We'll take a look at one of the most simple interfaces for interacting with kernel here, which is the sysfs. Although it's not "as simple" as you may think, but we can leave out a lot of things like locking, allocating memory, file operations etc. So we can just focus on one thing, that is the easiest way to get data into and out of the kernel. Usually sysfs is used for making module interaction and exporting device specific information however it can be used for literally anything you want to accomplish. So let's dive into the basics first what exactly is sysfs
The basic idea of having a Sysfs
Sysfs was created mainly for devices and kernel modules wishing to export/import information. The information to be exported can't be more than PAGE_SIZE (usually 4KiB) however depending on how one is implementing the Sysfs files you can accomplish quite much more. So the basic idea is that when a module wants interactivity from user space for example a device that can be turned off by the root user by writing a specific command in the device's register then he/she shouldn't have to go all the way to write a program doing ioctl's. Instead, the device's driver module can create Sysfs entries allowing the root user to just do echo <command_value> /sys/<sysfs_file> which would take care of everything.
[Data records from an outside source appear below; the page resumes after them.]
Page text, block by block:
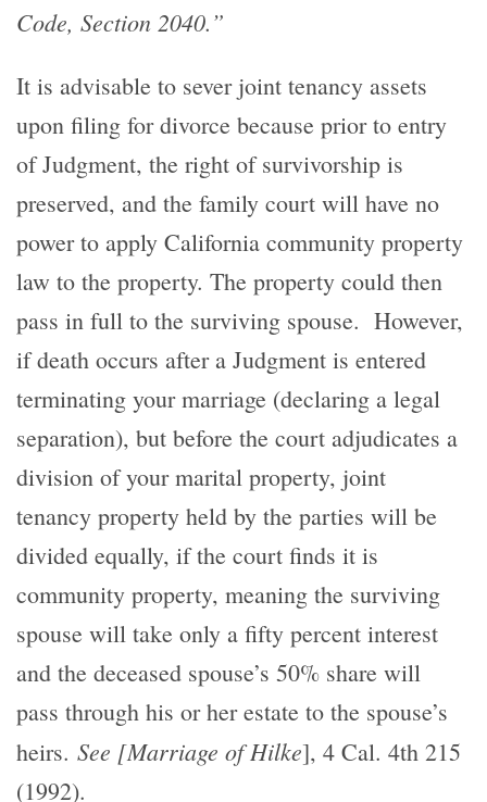
Code, Section 2040.”
It is advisable to sever joint tenancy assets
upon filing for divorce because prior to entry
of Judgment, the right of survivorship is
preserved, and the family court will have no
power to apply California community property
law to the property. The property could then
pass in full to the surviving spouse. However,
if death occurs after a Judgment is entered
terminating your marriage (declaring a legal
separation), but before the court adjudicates a
division of your marital property, joint
tenancy property held by the parties will be
divided equally, if the court finds it is
community property, meaning the surviving
spouse will take only a fifty percent interest
and the deceased spouse’s 50% share will
pass through his or her estate to the spouse’s
heirs. See [Marriage of Hilke], 4 Cal. 4th 215
(1992).
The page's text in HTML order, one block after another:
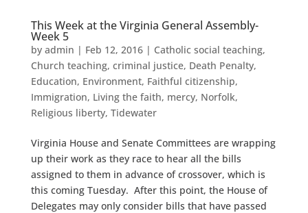
This Week at the Virginia General Assembly-
Week 5
by admin | Feb 12, 2016| Catholic social teaching,
Church teaching, criminal justice, Death Penalty,
Education, Environment, Faithful citizenship,
Immigration, Living the faith, mercy, Norfolk,
Religious liberty, Tidewater
Virginia House and Senate Committees are wrapping
up their work as they race to hear all the bills
assigned to them in advance of crossover, which is
this coming Tuesday. After this point, the House of
Delegates may only consider bills that have passed
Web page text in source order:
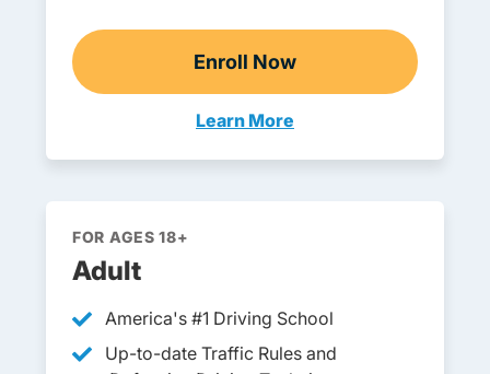
Enroll Now
Online Teen Drivers Ed
Learn More
Teen Drivers Ed South Dakota
FOR AGES 18+
Adult
America's #1 Driving School
Up-to-date Traffic Rules and
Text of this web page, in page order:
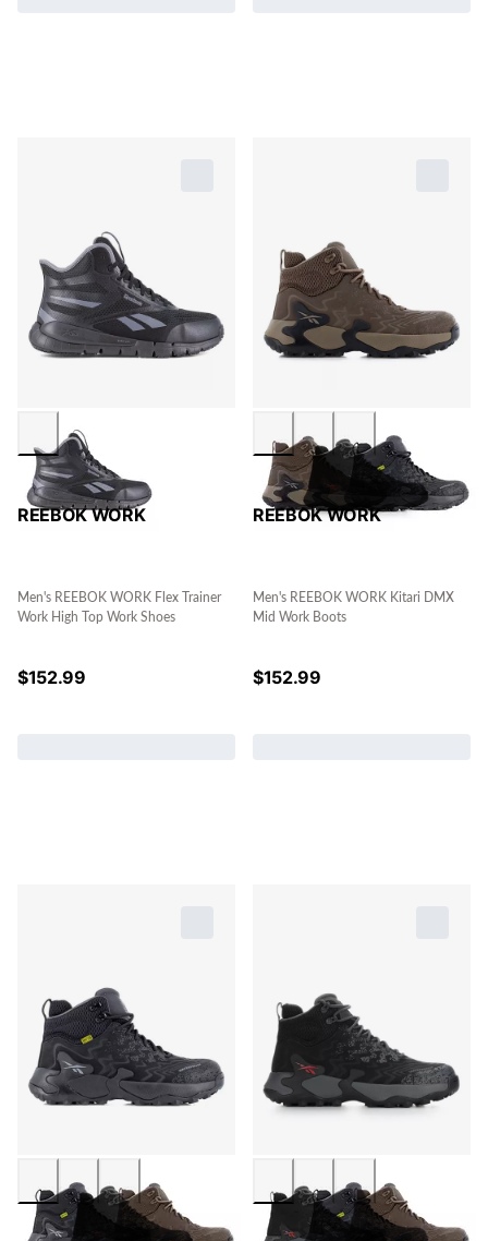
REEBOK WORK
Men's REEBOK WORK Flex Trainer
Work High Top Work Shoes
$152.99
REEBOK WORK
Men's REEBOK WORK Kitari DMX
Mid Work Boots
$152.99
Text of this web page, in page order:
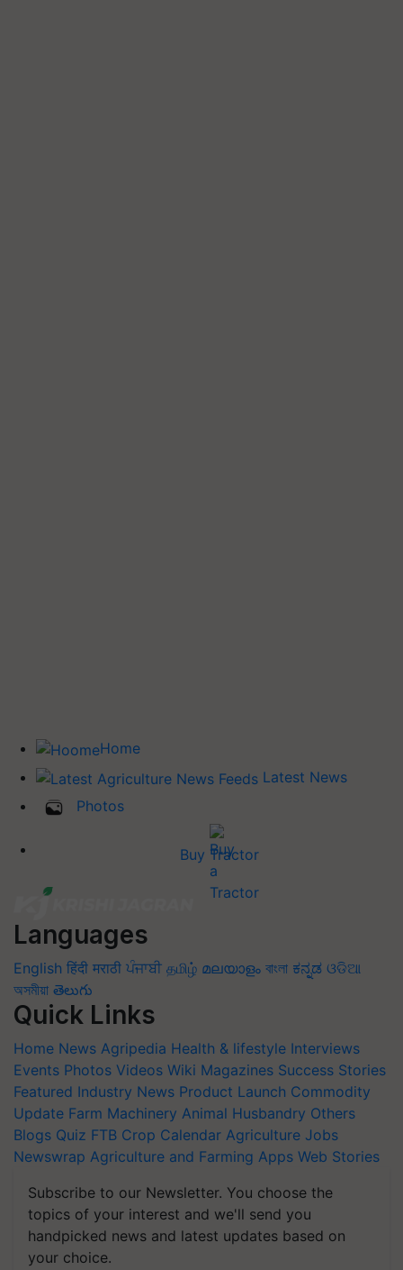
Home
Latest News
Photos
Buy Tractor
Languages
English हिंदी मराठी ਪੰਜਾਬੀ தமிழ் മലയാളം বাংলা ಕನ್ನಡ ଓଡିଆ
অসমীয়া తెలుగు
Quick Links
Home News Agripedia Health & lifestyle Interviews
Events Photos Videos Wiki Magazines Success Stories
Featured Industry News Product Launch Commodity
Update Farm Machinery Animal Husbandry Others
Blogs Quiz FTB Crop Calendar Agriculture Jobs
Newswrap Agriculture and Farming Apps Web Stories
Subscribe to our Newsletter. You choose the
topics of your interest and we'll send you
handpicked news and latest updates based on
your choice.
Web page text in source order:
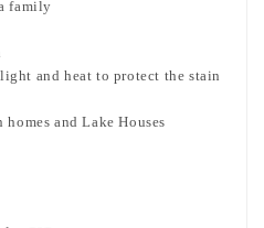
family
and heat to protect the stain
and Lake Houses
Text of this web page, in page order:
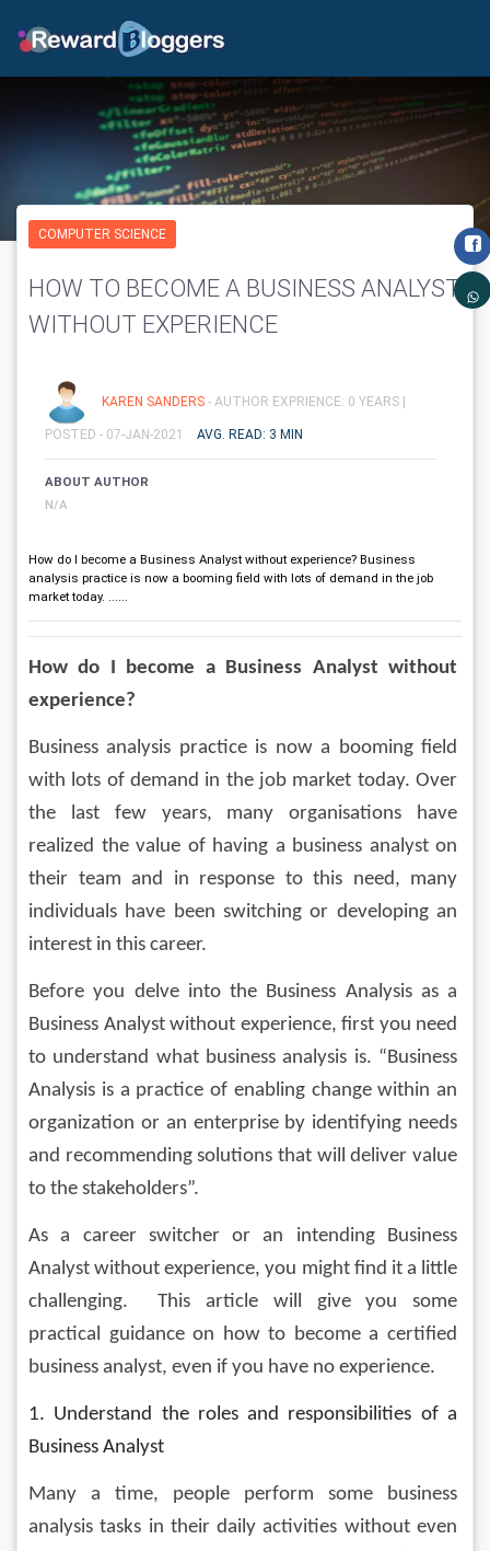
COMPUTER SCIENCE
HOW TO BECOME A BUSINESS ANALYST
WITHOUT EXPERIENCE
KAREN SANDERS - AUTHOR EXPRIENCE: 0 YEARS |
POSTED - 07-JAN-2021 AVG. READ: 3 MIN
ABOUT AUTHOR
N/A
How do I become a Business Analyst without experience? Business
analysis practice is now a booming field with lots of demand in the job
market today. ......
How do I become a Business Analyst without
experience?
Business analysis practice is now a booming field
with lots of demand in the job market today. Over
the last few years, many organisations have
realized the value of having a business analyst on
their team and in response to this need, many
individuals have been switching or developing an
interest in this career.
Before you delve into the Business Analysis as a
Business Analyst without experience, first you need
to understand what business analysis is. “Business
Analysis is a practice of enabling change within an
organization or an enterprise by identifying needs
and recommending solutions that will deliver value
to the stakeholders”.
As a career switcher or an intending Business
Analyst without experience, you might find it a little
challenging.  This article will give you some
practical guidance on how to become a certified
business analyst, even if you have no experience.
1. Understand the roles and responsibilities of a
Business Analyst
Many a time, people perform some business
analysis tasks in their daily activities without even
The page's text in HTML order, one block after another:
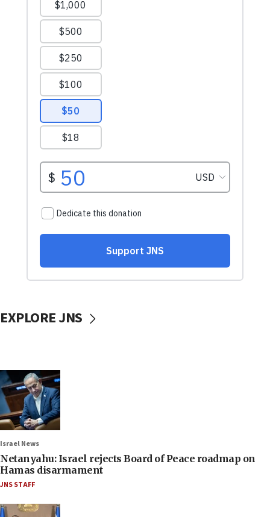
EXPLORE JNS
Israel News
Netanyahu: Israel rejects Board of Peace roadmap on
Hamas disarmament
JNS STAFF
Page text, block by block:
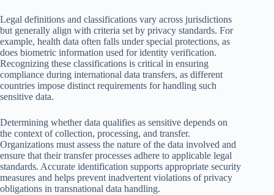
Legal definitions and classifications vary across jurisdictions
but generally align with criteria set by privacy standards. For
example, health data often falls under special protections, as
does biometric information used for identity verification.
Recognizing these classifications is critical in ensuring
compliance during international data transfers, as different
countries impose distinct requirements for handling such
sensitive data.
Determining whether data qualifies as sensitive depends on
the context of collection, processing, and transfer.
Organizations must assess the nature of the data involved and
ensure that their transfer processes adhere to applicable legal
standards. Accurate identification supports appropriate security
measures and helps prevent inadvertent violations of privacy
obligations in transnational data handling.
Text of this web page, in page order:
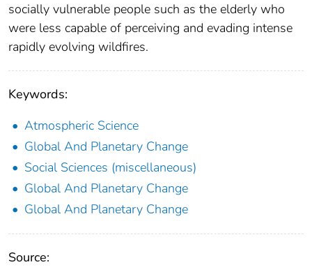
socially vulnerable people such as the elderly who
were less capable of perceiving and evading intense
rapidly evolving wildfires.
Keywords:
Atmospheric Science
Global And Planetary Change
Social Sciences (miscellaneous)
Global And Planetary Change
Global And Planetary Change
Source:
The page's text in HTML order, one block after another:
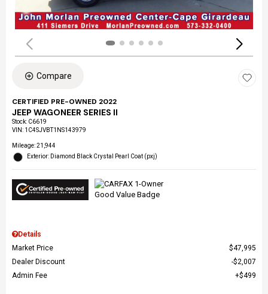
Compare
CERTIFIED PRE-OWNED 2022
JEEP WAGONEER SERIES II
Stock: C6619
VIN: 1C4SJVBT1NS143979
Mileage: 21,944
Exterior: Diamond Black Crystal Pearl Coat (pxj)
Details
Market Price
$47,995
Dealer Discount
$2,007
Admin Fee
$499
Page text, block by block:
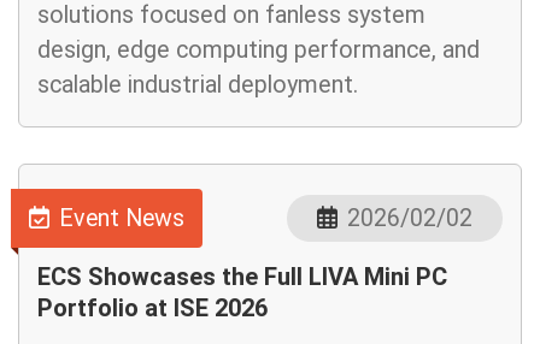
solutions focused on fanless system
design, edge computing performance, and
scalable industrial deployment.
Event News 2026/02/02
ECS Showcases the Full LIVA Mini PC
Portfolio at ISE 2026
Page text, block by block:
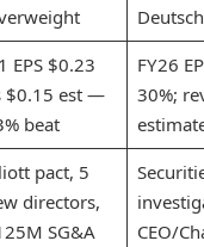
EPS $0.23
$0.15 est —
beat
FY26
30%;
pact, 5
directors,
SG&A
CEO/
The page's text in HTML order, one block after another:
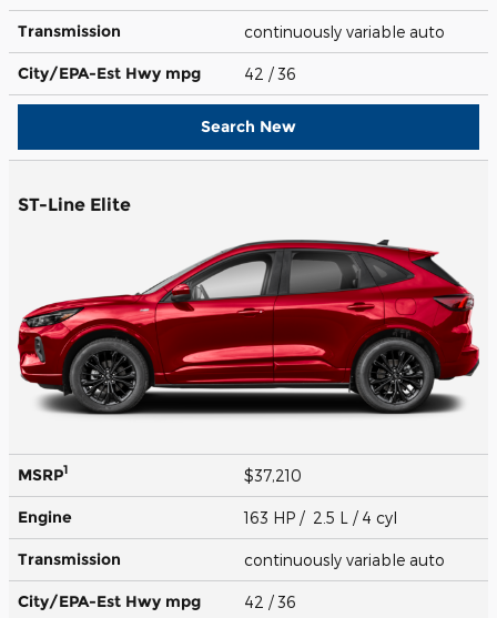
Transmission continuously variable auto
City/EPA-Est Hwy mpg 42 / 36
Search New
ST-Line Elite
MSRP1 $37,210
Engine 163 HP / 2.5 L / 4 cyl
Transmission continuously variable auto
City/EPA-Est Hwy mpg 42 / 36
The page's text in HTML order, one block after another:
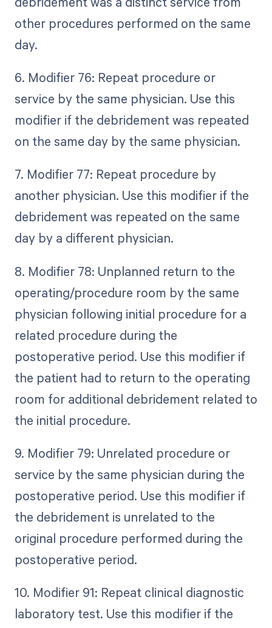
other procedures performed on the same
day.
6. Modifier 76: Repeat procedure or
service by the same physician. Use this
modifier if the debridement was repeated
on the same day by the same physician.
7. Modifier 77: Repeat procedure by
another physician. Use this modifier if the
debridement was repeated on the same
day by a different physician.
8. Modifier 78: Unplanned return to the
operating/procedure room by the same
physician following initial procedure for a
related procedure during the
postoperative period. Use this modifier if
the patient had to return to the operating
room for additional debridement related to
the initial procedure.
9. Modifier 79: Unrelated procedure or
service by the same physician during the
postoperative period. Use this modifier if
the debridement is unrelated to the
original procedure performed during the
postoperative period.
10. Modifier 91: Repeat clinical diagnostic
laboratory test. Use this modifier if the
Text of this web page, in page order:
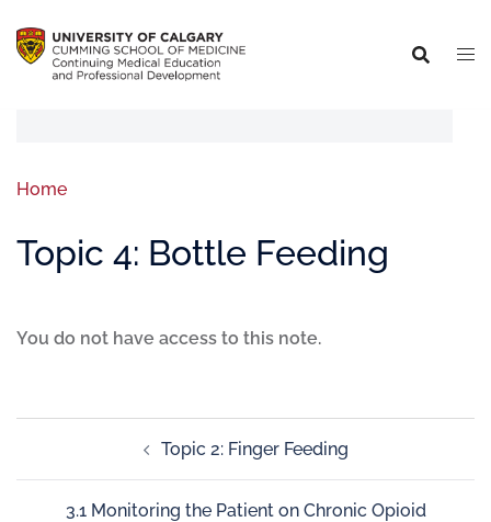
Home
Topic 4: Bottle Feeding
You do not have access to this note.
Topic 2: Finger Feeding
3.1 Monitoring the Patient on Chronic Opioid
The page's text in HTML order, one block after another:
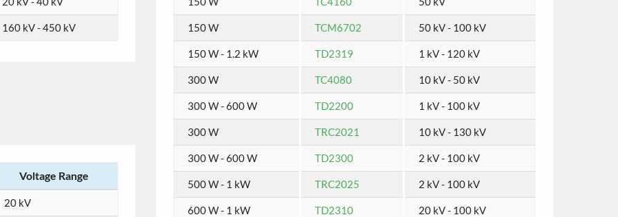
160 kV - 450 kV
Voltage Range
20 kV
150 W TCM6702 50 kV - 100 kV
150 W - 1.2 kW TD2319 1 kV - 120 kV
300 W TC4080 10 kV - 50 kV
300 W - 600 W TD2200 1 kV - 100 kV
300 W TRC2021 10 kV - 130 kV
300 W - 600 W TD2300 2 kV - 100 kV
500 W - 1 kW TRC2025 2 kV - 100 kV
600 W - 1 kW TD2310 20 kV - 100 kV
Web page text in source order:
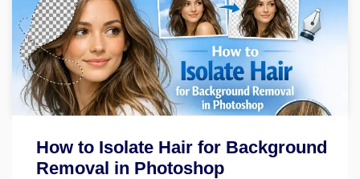
How to Isolate Hair for Background
Removal in Photoshop
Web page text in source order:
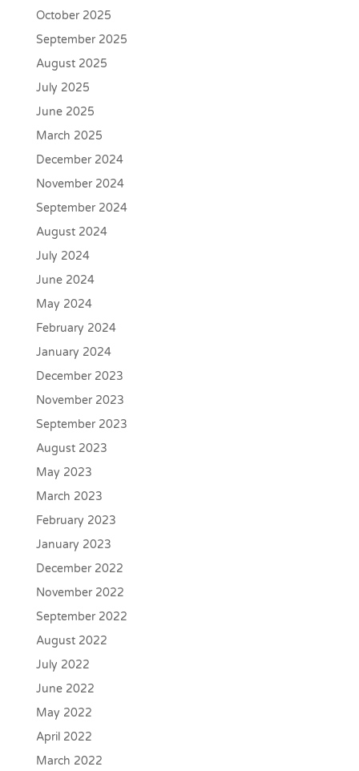
October 2025
September 2025
August 2025
July 2025
June 2025
March 2025
December 2024
November 2024
September 2024
August 2024
July 2024
June 2024
May 2024
February 2024
January 2024
December 2023
November 2023
September 2023
August 2023
May 2023
March 2023
February 2023
January 2023
December 2022
November 2022
September 2022
August 2022
July 2022
June 2022
May 2022
April 2022
March 2022

The whole sysfs is based on the idea of kobject, which represents some kind of entity. A kobject may have a parent and may have many children which again are kobjects. So the basic idea is something like shown below,
Sysfs Structure |
So basically the idea is to group a certain type of kobjects and put them under that type. By default you can see the sysfs entries in /sys, and depending on the type of kobject you wish to implement it could be added under one of these. Since this is a very gentle introduction to kobjects we'll rather not use any parent and add our kobjects directly under /sys. So let's see what do we need to know in order to do this,
The following is the listing of kobject structure,
struct kobject { const char *name; struct list_head entry; struct kobject *parent; struct kset *kset; struct kobj_type *ktype; struct sysfs_dirent *sd; struct kref kref; unsigned int state_initialized:1; unsigned int state_in_sysfs:1; unsigned int state_add_uevent_sent:1; unsigned int state_remove_uevent_sent:1; unsigned int uevent_suppress:1; };
The above structure seems daunting there's a lot going on there however we don't need to bother about most of it right now and just need the name, kref and the parent. The rest are used for internal kobject maintenance. The Leaf kobjects are the ones where the real thing happens. These Leaf kobjects are implemented by the module writer using attributes or in specific kobj_attribute. The following shows the listing for both,
struct attribute { const char *name; umode_t mode; #ifdef CONFIG_DEBUG_LOCK_ALLOC bool ignore_lockdep:1; struct lock_class_key *key; struct lock_class_key skey; #endif };
struct kobj_attribute { struct attribute attr; ssize_t (*show)(struct kobject *kobj, struct kobj_attribute *attr, char *buf); ssize_t (*store)(struct kobject *kobj, struct kobj_attribute *attr, const char *buf, size_t count); };
As you can see the kobj_attribute embeds the attribute structure however it also provides methods to show and store information from/to user/kernel. Thus it all boils down to the following steps that need to be done
- Create a parent for our attributes. This is required since we don't want to have our attributes coming up under sysfs directly.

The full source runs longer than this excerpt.